Russian-Finnish civil servant (1863–1939)

Platon Ivanovich Ivanov (surname Livola from 1938 onward) (March 31, 1863 – November 15, 1939) was a Russian-Finnish civil servant. He worked as the head of the Office of the Governor-General of Finland and as a Senator during the second period of Russification of Finland.

==Biography==
Ivanov was born in Helsinki. His parents were Colonel Ivan Ivanov and Maria Molozemoff. He received his Abitur in 1881, studied Russian in Moscow during 1884–1886, was promoted to the rank of Artillery Sub-Lieutenant in 1889 and finished a course in the Saint Petersburg Law Lyceum.

Ivanov worked as a civil servant in the Czar's Office of Finland in 1901 and as an Elder Deputy Secretary in 1903. In 1903, he also worked as a Provincial Secretary in the Province of Vaasa, then as an assistant for the Finnish Minister Secretary of State from 1904 to 1909 and as the Chancellor's secretary in the Imperial Alexander University in Helsinki. Ivanov became the deputy head of the Office of the Governor General in 1909 and its head in 1911. He was a member of the economic division of the Markov Senate and the head of the Cameral Office of the Senate during 1911–1913. From 1913 to 1917, Ivanov once again worked as an assistant for the Finnish Minister Secretary of State. He received the title of honor of State Councillor in 1906 and finally the title of Actual State Councillor (Todellinen valtioneuvos) in 1910 (see the Imperial Russian Table of Ranks).

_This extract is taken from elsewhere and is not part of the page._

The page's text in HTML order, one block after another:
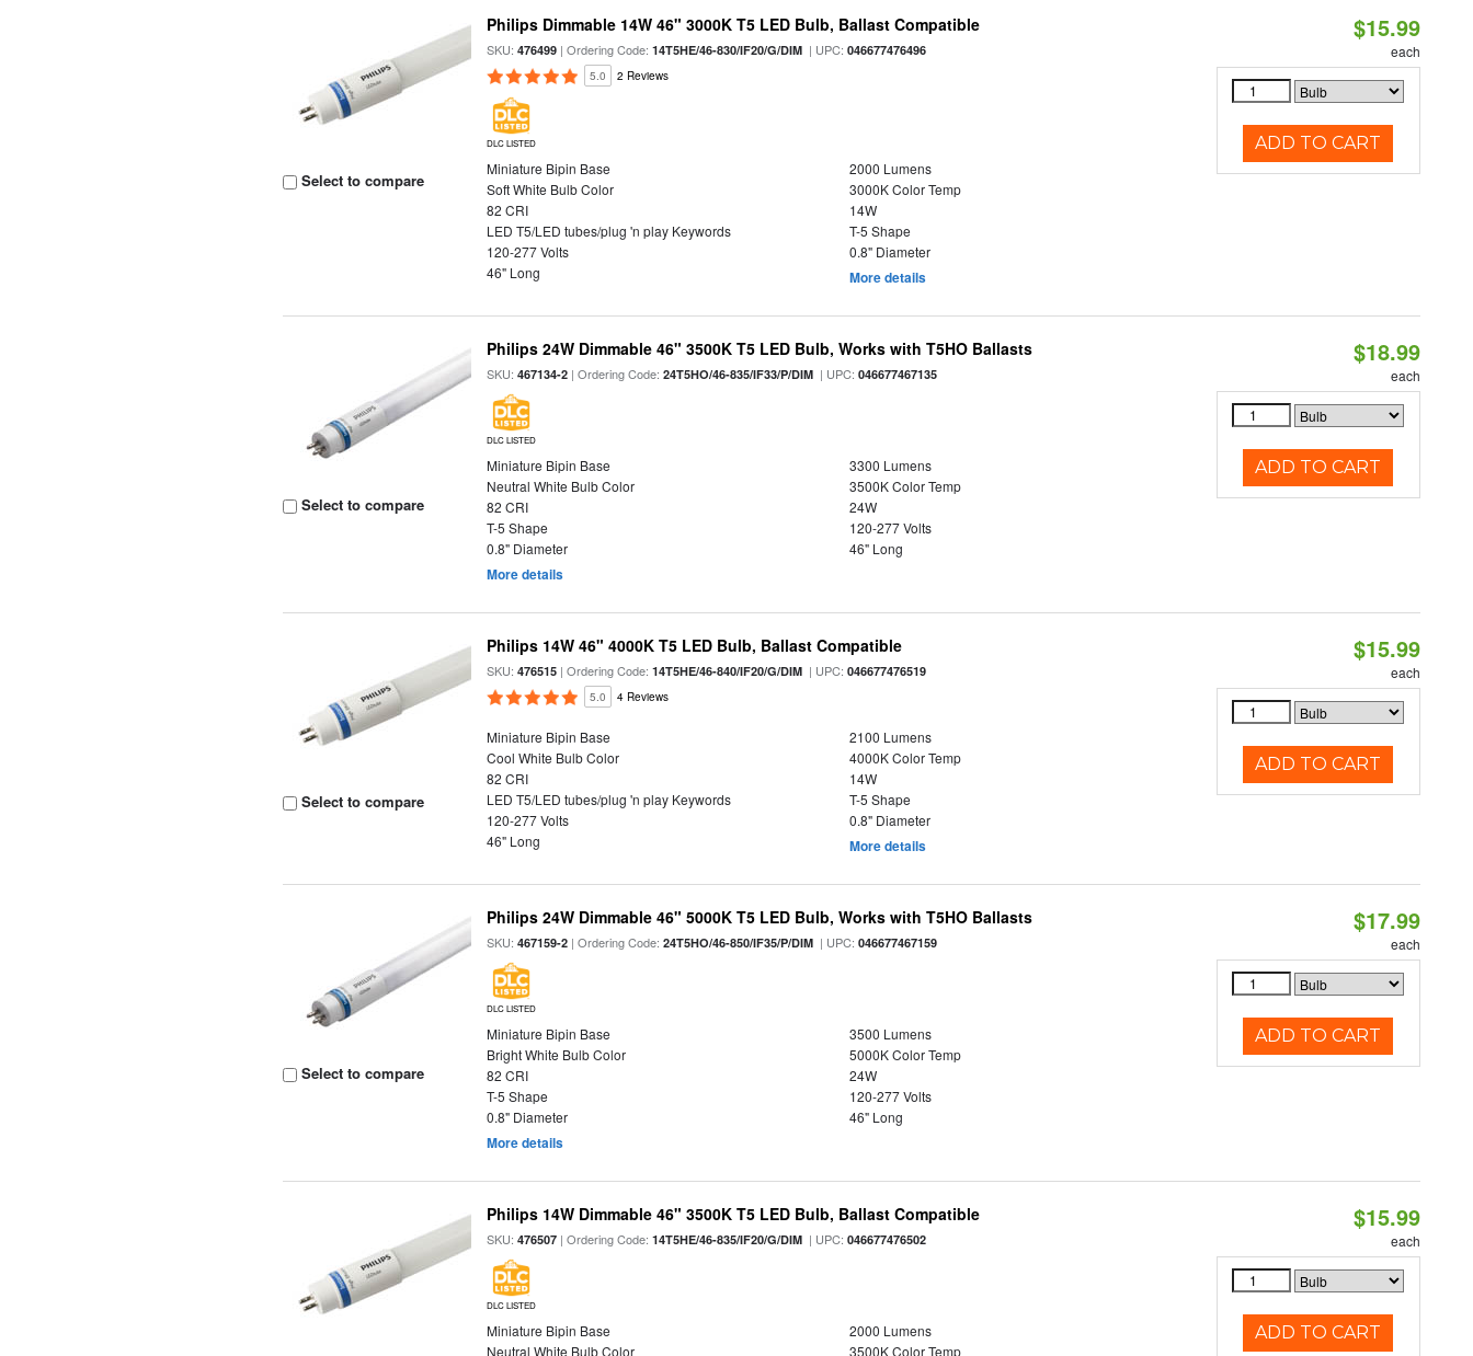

After the Russian Revolution and Finland's independence, Ivanov worked as a clerk for manufacturing company Maskin- och Brobyggnads Aktiebolag from 1920 to 1924 and later lived in Daugavpils, Lithuania.
==Personal life and death==

Platon Ivanov was married to Olga Moltschanov during 1895–1932 and to Sofie Bersenov during the last two years of his life. He died in Helsinki in 1939.